* [Task requirements]:
In the entries below, find the line with "Direct Made China" and print exactly every line from there up to and including the line with "Replica Product Copy", with no other lines.

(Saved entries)
***
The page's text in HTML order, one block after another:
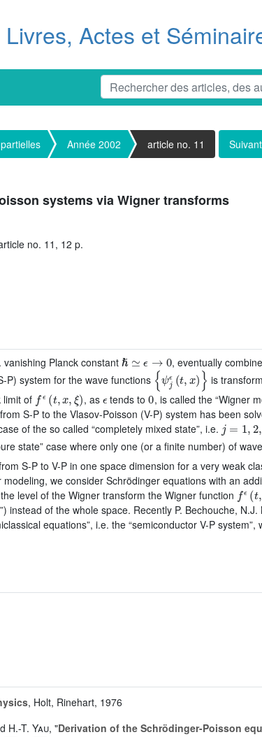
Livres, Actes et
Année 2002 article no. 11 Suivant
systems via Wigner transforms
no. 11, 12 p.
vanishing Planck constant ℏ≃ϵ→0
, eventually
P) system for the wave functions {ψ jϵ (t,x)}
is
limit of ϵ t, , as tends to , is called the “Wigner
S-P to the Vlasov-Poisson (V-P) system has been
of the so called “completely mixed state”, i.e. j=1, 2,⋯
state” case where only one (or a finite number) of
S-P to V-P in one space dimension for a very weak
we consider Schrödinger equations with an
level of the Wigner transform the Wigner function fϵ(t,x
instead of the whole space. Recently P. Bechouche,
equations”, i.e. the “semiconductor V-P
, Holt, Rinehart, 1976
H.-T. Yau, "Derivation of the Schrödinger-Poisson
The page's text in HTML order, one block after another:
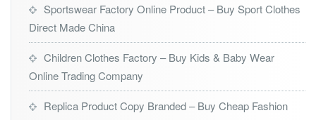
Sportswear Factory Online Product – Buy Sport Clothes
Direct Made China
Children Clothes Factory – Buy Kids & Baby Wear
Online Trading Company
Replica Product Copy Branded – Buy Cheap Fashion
***
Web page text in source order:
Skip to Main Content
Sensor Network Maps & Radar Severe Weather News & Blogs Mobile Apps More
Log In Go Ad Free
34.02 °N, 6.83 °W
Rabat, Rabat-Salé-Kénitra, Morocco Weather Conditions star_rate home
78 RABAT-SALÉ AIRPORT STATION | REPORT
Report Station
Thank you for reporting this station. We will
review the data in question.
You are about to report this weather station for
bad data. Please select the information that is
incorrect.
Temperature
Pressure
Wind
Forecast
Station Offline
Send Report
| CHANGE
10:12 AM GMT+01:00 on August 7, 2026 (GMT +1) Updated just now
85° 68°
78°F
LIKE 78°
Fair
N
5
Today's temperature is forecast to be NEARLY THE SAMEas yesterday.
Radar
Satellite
***
* [Response]:
Direct Made China
Children Clothes Factory – Buy Kids & Baby Wear
Online Trading Company
Replica Product Copy Branded – Buy Cheap Fashion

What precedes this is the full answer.